[HN Gopher] Git archive checksums may change
       ___________________________________________________________________
        
       Git archive checksums may change
        
       Author : mcovalt
       Score  : 77 points
       Date   : 2023-01-30 21:48 UTC (1 hours ago)
        
 (HTM) web link (github.blog)
 (TXT) w3m dump (github.blog)
        
       | wildfire wrote:
       | See https://github.com/orgs/community/discussions/45830 for the
       | fallout.
        
       | doubleunplussed wrote:
       | Ah, this will presumably break some Arch Linux AUR packages.

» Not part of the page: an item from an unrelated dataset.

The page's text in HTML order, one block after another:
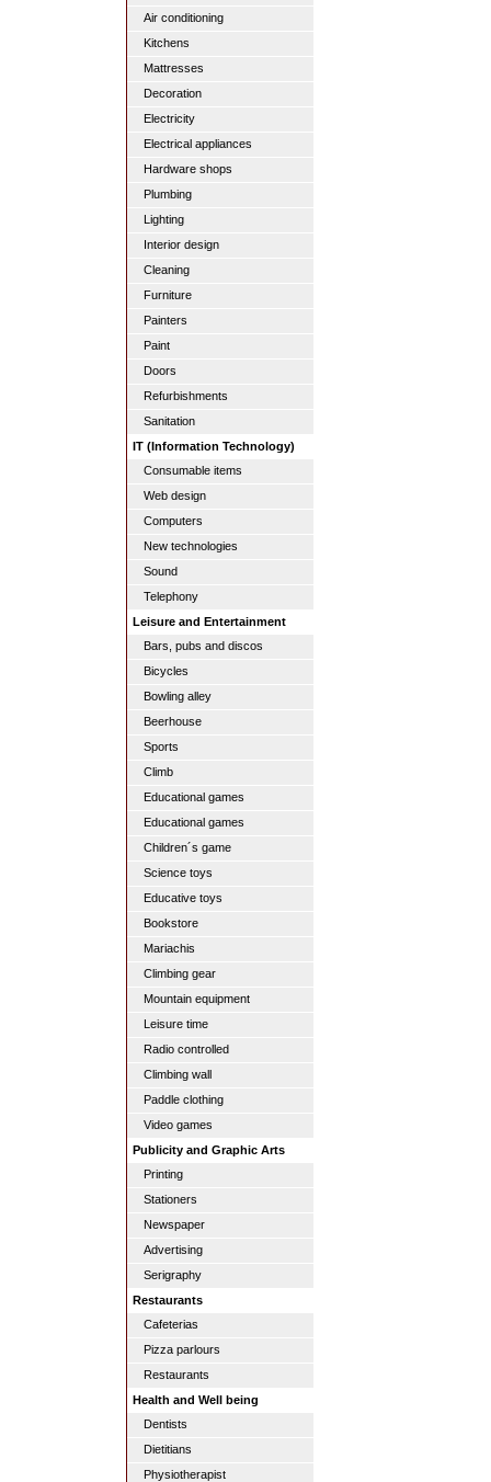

       | Preparing for bug reports.
        
         | elesiuta wrote:
         | I always anticipated something like this could happen and it
         | bothered me enough to create my own workflow [1] to archive,
         | hash, and attach it to each release automatically for my AUR
         | package
         | 
         | [1]
         | https://github.com/elesiuta/picosnitch/blob/master/.github/w...
        
         | jiripospisil wrote:
         | Yep, it has already broken labwc for me.                   ==>
         | Validating source files with b2sums...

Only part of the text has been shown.